_Available records_
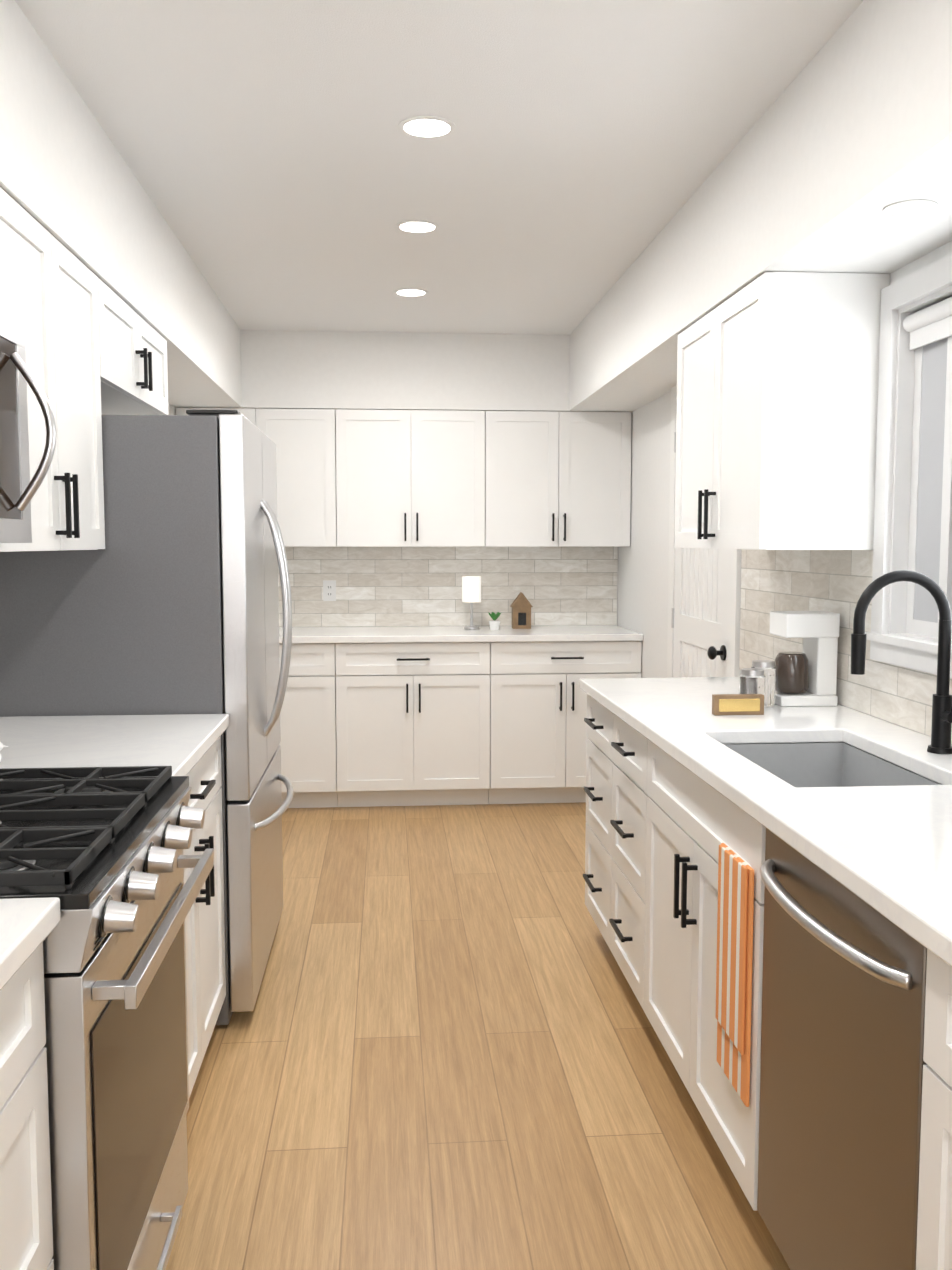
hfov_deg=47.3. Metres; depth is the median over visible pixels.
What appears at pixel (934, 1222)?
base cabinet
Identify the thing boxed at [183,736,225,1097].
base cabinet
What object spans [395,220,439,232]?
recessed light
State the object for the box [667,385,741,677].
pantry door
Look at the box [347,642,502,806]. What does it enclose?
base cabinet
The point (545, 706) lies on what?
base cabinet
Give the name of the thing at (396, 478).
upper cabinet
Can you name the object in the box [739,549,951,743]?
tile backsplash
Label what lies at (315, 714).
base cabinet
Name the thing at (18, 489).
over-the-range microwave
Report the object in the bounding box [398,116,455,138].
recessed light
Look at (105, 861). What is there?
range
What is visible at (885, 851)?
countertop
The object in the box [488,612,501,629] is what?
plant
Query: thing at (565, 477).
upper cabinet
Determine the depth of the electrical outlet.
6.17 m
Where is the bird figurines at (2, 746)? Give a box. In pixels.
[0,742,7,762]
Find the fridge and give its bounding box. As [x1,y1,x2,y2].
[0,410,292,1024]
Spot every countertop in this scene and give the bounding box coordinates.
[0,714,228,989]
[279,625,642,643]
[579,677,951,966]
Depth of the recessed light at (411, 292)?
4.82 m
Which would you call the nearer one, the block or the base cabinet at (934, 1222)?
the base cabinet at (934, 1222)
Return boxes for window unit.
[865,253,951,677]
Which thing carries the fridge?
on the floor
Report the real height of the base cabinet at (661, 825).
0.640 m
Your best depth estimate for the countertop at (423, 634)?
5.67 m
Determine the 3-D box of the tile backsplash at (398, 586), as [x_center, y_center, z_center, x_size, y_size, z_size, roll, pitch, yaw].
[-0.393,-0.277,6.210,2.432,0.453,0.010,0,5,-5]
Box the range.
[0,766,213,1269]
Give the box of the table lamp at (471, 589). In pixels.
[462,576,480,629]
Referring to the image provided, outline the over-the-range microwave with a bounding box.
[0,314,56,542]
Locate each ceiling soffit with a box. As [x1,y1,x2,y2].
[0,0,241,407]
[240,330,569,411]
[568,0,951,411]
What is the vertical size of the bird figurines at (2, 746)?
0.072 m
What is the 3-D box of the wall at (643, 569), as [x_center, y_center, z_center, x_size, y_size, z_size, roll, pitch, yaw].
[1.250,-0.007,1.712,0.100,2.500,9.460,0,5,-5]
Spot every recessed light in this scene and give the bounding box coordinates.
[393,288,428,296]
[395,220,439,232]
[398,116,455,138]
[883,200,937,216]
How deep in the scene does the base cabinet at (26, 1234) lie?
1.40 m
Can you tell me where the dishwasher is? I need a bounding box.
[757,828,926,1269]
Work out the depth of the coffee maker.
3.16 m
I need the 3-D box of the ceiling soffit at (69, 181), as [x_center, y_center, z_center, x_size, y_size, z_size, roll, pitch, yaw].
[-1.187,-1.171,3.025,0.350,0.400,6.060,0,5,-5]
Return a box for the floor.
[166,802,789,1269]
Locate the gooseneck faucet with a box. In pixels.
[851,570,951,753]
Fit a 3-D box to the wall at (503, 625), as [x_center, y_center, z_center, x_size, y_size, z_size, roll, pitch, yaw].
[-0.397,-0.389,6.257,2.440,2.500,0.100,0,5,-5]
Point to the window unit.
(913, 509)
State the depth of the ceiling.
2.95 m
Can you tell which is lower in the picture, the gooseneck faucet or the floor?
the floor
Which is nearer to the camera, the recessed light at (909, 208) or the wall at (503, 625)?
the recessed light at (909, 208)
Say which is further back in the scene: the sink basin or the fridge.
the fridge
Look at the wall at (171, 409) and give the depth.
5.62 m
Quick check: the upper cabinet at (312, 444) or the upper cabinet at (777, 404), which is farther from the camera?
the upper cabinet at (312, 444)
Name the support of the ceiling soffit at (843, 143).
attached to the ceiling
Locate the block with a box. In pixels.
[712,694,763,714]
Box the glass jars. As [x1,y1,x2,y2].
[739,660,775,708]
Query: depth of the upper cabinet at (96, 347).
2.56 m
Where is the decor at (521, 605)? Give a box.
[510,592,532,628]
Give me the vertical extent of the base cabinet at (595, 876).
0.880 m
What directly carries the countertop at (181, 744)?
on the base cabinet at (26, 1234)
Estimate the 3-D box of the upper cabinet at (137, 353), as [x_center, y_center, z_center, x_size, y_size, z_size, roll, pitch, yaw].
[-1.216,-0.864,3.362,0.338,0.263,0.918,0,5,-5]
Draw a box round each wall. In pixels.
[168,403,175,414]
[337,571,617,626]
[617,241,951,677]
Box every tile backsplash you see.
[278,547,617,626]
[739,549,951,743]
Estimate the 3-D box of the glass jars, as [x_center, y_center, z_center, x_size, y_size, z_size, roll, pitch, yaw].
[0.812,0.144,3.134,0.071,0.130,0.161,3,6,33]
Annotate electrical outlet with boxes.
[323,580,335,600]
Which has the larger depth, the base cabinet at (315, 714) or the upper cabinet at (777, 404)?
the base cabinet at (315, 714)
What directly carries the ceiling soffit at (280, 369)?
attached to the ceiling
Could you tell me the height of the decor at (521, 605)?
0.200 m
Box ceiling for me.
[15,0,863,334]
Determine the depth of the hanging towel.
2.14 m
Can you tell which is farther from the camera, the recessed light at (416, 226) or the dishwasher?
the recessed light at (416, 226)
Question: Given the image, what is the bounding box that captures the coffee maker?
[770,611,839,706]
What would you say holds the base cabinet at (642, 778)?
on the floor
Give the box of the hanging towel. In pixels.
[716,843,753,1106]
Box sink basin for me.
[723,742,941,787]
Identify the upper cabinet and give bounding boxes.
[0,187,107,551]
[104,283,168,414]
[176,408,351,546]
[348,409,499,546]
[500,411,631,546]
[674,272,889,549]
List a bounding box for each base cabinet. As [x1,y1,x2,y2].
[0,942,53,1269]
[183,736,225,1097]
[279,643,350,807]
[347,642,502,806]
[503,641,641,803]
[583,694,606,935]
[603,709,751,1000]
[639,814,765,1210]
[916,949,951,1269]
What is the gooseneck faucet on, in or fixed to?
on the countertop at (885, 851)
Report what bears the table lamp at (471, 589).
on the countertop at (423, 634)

_Assigned task_
Excluding images, return all of the records above word for word.

_Written reply_
hfov_deg=47.3. Metres; depth is the median over visible pixels.
What appears at pixel (934, 1222)?
base cabinet
Identify the thing boxed at [183,736,225,1097].
base cabinet
What object spans [395,220,439,232]?
recessed light
State the object for the box [667,385,741,677].
pantry door
Look at the box [347,642,502,806]. What does it enclose?
base cabinet
The point (545, 706) lies on what?
base cabinet
Give the name of the thing at (396, 478).
upper cabinet
Can you name the object in the box [739,549,951,743]?
tile backsplash
Label what lies at (315, 714).
base cabinet
Name the thing at (18, 489).
over-the-range microwave
Report the object in the bounding box [398,116,455,138].
recessed light
Look at (105, 861). What is there?
range
What is visible at (885, 851)?
countertop
The object in the box [488,612,501,629] is what?
plant
Query: thing at (565, 477).
upper cabinet
Determine the depth of the electrical outlet.
6.17 m
Where is the bird figurines at (2, 746)? Give a box. In pixels.
[0,742,7,762]
Find the fridge and give its bounding box. As [x1,y1,x2,y2].
[0,410,292,1024]
Spot every countertop in this scene and give the bounding box coordinates.
[0,714,228,989]
[279,625,642,643]
[579,677,951,966]
Depth of the recessed light at (411, 292)?
4.82 m
Which would you call the nearer one, the block or the base cabinet at (934, 1222)?
the base cabinet at (934, 1222)
Return boxes for window unit.
[865,253,951,677]
Which thing carries the fridge?
on the floor
Report the real height of the base cabinet at (661, 825).
0.640 m
Your best depth estimate for the countertop at (423, 634)?
5.67 m
Determine the 3-D box of the tile backsplash at (398, 586), as [x_center, y_center, z_center, x_size, y_size, z_size, roll, pitch, yaw].
[-0.393,-0.277,6.210,2.432,0.453,0.010,0,5,-5]
Box the range.
[0,766,213,1269]
Give the box of the table lamp at (471, 589). In pixels.
[462,576,480,629]
Referring to the image provided, outline the over-the-range microwave with a bounding box.
[0,314,56,542]
Locate each ceiling soffit with a box. As [x1,y1,x2,y2].
[0,0,241,407]
[240,330,569,411]
[568,0,951,411]
What is the vertical size of the bird figurines at (2, 746)?
0.072 m
What is the 3-D box of the wall at (643, 569), as [x_center, y_center, z_center, x_size, y_size, z_size, roll, pitch, yaw].
[1.250,-0.007,1.712,0.100,2.500,9.460,0,5,-5]
Spot every recessed light in this scene and give the bounding box coordinates.
[393,288,428,296]
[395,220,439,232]
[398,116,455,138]
[883,200,937,216]
How deep in the scene does the base cabinet at (26, 1234) lie?
1.40 m
Can you tell me where the dishwasher is? I need a bounding box.
[757,828,926,1269]
Work out the depth of the coffee maker.
3.16 m
I need the 3-D box of the ceiling soffit at (69, 181), as [x_center, y_center, z_center, x_size, y_size, z_size, roll, pitch, yaw].
[-1.187,-1.171,3.025,0.350,0.400,6.060,0,5,-5]
Return a box for the floor.
[166,802,789,1269]
Locate the gooseneck faucet with a box. In pixels.
[851,570,951,753]
Fit a 3-D box to the wall at (503, 625), as [x_center, y_center, z_center, x_size, y_size, z_size, roll, pitch, yaw].
[-0.397,-0.389,6.257,2.440,2.500,0.100,0,5,-5]
Point to the window unit.
(913, 509)
State the depth of the ceiling.
2.95 m
Can you tell which is lower in the picture, the gooseneck faucet or the floor?
the floor
Which is nearer to the camera, the recessed light at (909, 208) or the wall at (503, 625)?
the recessed light at (909, 208)
Say which is further back in the scene: the sink basin or the fridge.
the fridge
Look at the wall at (171, 409) and give the depth.
5.62 m
Quick check: the upper cabinet at (312, 444) or the upper cabinet at (777, 404), which is farther from the camera?
the upper cabinet at (312, 444)
Name the support of the ceiling soffit at (843, 143).
attached to the ceiling
Locate the block with a box. In pixels.
[712,694,763,714]
Box the glass jars. As [x1,y1,x2,y2].
[739,660,775,708]
Query: depth of the upper cabinet at (96, 347).
2.56 m
Where is the decor at (521, 605)? Give a box.
[510,592,532,628]
Give me the vertical extent of the base cabinet at (595, 876).
0.880 m
What directly carries the countertop at (181, 744)?
on the base cabinet at (26, 1234)
Estimate the 3-D box of the upper cabinet at (137, 353), as [x_center, y_center, z_center, x_size, y_size, z_size, roll, pitch, yaw].
[-1.216,-0.864,3.362,0.338,0.263,0.918,0,5,-5]
Draw a box round each wall. In pixels.
[168,403,175,414]
[337,571,617,626]
[617,241,951,677]
Box every tile backsplash you see.
[278,547,617,626]
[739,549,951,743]
Estimate the 3-D box of the glass jars, as [x_center, y_center, z_center, x_size, y_size, z_size, roll, pitch, yaw].
[0.812,0.144,3.134,0.071,0.130,0.161,3,6,33]
Annotate electrical outlet with boxes.
[323,580,335,600]
Which has the larger depth, the base cabinet at (315, 714) or the upper cabinet at (777, 404)?
the base cabinet at (315, 714)
What directly carries the ceiling soffit at (280, 369)?
attached to the ceiling
Could you tell me the height of the decor at (521, 605)?
0.200 m
Box ceiling for me.
[15,0,863,334]
Determine the depth of the hanging towel.
2.14 m
Can you tell which is farther from the camera, the recessed light at (416, 226) or the dishwasher?
the recessed light at (416, 226)
Question: Given the image, what is the bounding box that captures the coffee maker?
[770,611,839,706]
What would you say holds the base cabinet at (642, 778)?
on the floor
Give the box of the hanging towel. In pixels.
[716,843,753,1106]
Box sink basin for me.
[723,742,941,787]
Identify the upper cabinet and give bounding boxes.
[0,187,107,551]
[104,283,168,414]
[176,408,351,546]
[348,409,499,546]
[500,411,631,546]
[674,272,889,549]
List a bounding box for each base cabinet. As [x1,y1,x2,y2].
[0,942,53,1269]
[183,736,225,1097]
[279,643,350,807]
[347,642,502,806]
[503,641,641,803]
[583,694,606,935]
[603,709,751,1000]
[639,814,765,1210]
[916,949,951,1269]
What is the gooseneck faucet on, in or fixed to?
on the countertop at (885, 851)
Report what bears the table lamp at (471, 589).
on the countertop at (423, 634)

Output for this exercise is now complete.